The Nature and Parks Authority on Thursday called for harsher penalties for illegal gazelle hunting, due to the threat of extinction hanging over the species.

The authority hopes that this week’s decision of the International Union for Conservation of Nature (IUCN) to classify the Israeli gazelle as an endangered species will lead to stricter enforcement of the hunting ban.

Illegal hunting is one of the main threats to the large gazelle populations in the Galilee, Carmel and southern coastal plain. As reported by Haaretz on Thursday, the IUCN has called for a change in the status of the Israeli gazelle from that of a vulnerable species to an endangered species, following the release of figures showing the gazelle population has dwindled by 70 percent in the past 15 years.

“We hope the decision will help us to persuade the courts to recognize the serious damage that hunting has caused the gazelles and to hand down harsh penalties to people convicted of illegal hunting,” the authority’s chief scientist Dr. Yehoshua Shkedi said on Thursday.

“Today illegal hunters who are convicted in court mostly get a fine of less than 10,000 shekels, but no prison sentence,” he said.

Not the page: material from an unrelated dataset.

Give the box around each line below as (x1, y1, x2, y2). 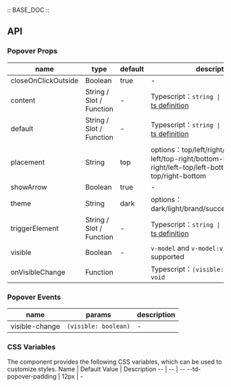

The wildlife protection law allows for a prison sentence of two years or a fine of up to 150,000 shekels for people convicted of illegal hunting.

Shkedi said it was necessary to preserve the contiguous open areas where the large gazelle populations live, to enable the animals’ reproduction and movement.

The number of gazelles in Israel dropped from around 10,000 at the beginning of the last decade to 3,000 in 2008, according to the Nature and Parks Authority’s figures.

The authority says that the number this year is closer to 2,000, though up to 1,000 additional gazelles may be living in areas where they are not counted.

The largest gazelle population, numbering some 900 animals, is currently in the Ramot Issachar region. Some 250 gazelles live in the southern Golan Heights and some 300 in the eastern Galilee. The gazelles’ numbers are decreasing in all these regions because of illegal hunting and unsupervised reproduction of predators, such as jackals. Smaller gazelle communities live in other large open areas, like the Carmel, Lachish hills and the Judean Mountains.

“All it takes is one organized group of hunters that operates over a length of time on the Carmel to cause serious damage to the gazelle population,” Shkedi said.

The 120 gazelles in the Nitzanim Nature Reserve in the southern coastal plain are also endangered by hunters and feral dog packs, while the population in the Eastern Galilee has been seriously reduced by hunters.

The authority has been engaged in an ongoing battle to stop the hunters, many of whom use night vision equipment.

In contrast, the number of gazelles in the Gilboa has risen to about 400 in recent years. The separation barrier has apparently prevented hunters from the Palestinian Authority from entering the habitat.